TASK REQUIREMENTS —
May I have the line containing "유치 한다 은행에 가서" and every line after it through the end of the data, repeated exactly and with no other lines?
--- MATERIAL SUPPLIED ---
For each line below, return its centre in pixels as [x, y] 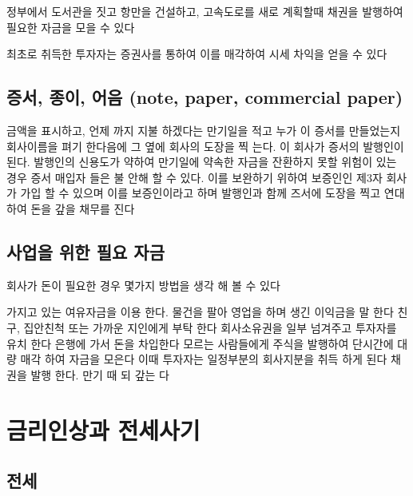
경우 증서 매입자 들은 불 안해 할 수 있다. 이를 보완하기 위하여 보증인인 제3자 [195, 177]
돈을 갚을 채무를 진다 [83, 208]
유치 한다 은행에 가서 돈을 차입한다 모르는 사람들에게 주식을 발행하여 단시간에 [200, 343]
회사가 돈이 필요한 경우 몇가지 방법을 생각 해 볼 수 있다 [143, 285]
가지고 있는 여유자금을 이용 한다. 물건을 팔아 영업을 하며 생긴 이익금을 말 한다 [200, 312]
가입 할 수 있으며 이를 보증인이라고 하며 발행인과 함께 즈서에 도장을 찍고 [201, 193]
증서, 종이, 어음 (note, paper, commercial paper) [205, 97]
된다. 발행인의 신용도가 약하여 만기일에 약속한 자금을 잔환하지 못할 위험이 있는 [202, 162]
---
RESPONSE AREA —
유치 한다 은행에 가서 돈을 차입한다 모르는 사람들에게 주식을 발행하여 단시간에 [200, 343]
회사가 돈이 필요한 경우 몇가지 방법을 생각 해 볼 수 있다 [143, 285]
가지고 있는 여유자금을 이용 한다. 물건을 팔아 영업을 하며 생긴 이익금을 말 한다 [200, 312]
가입 할 수 있으며 이를 보증인이라고 하며 발행인과 함께 즈서에 도장을 찍고 [201, 193]
증서, 종이, 어음 (note, paper, commercial paper) [205, 97]
된다. 발행인의 신용도가 약하여 만기일에 약속한 자금을 잔환하지 못할 위험이 있는 [202, 162]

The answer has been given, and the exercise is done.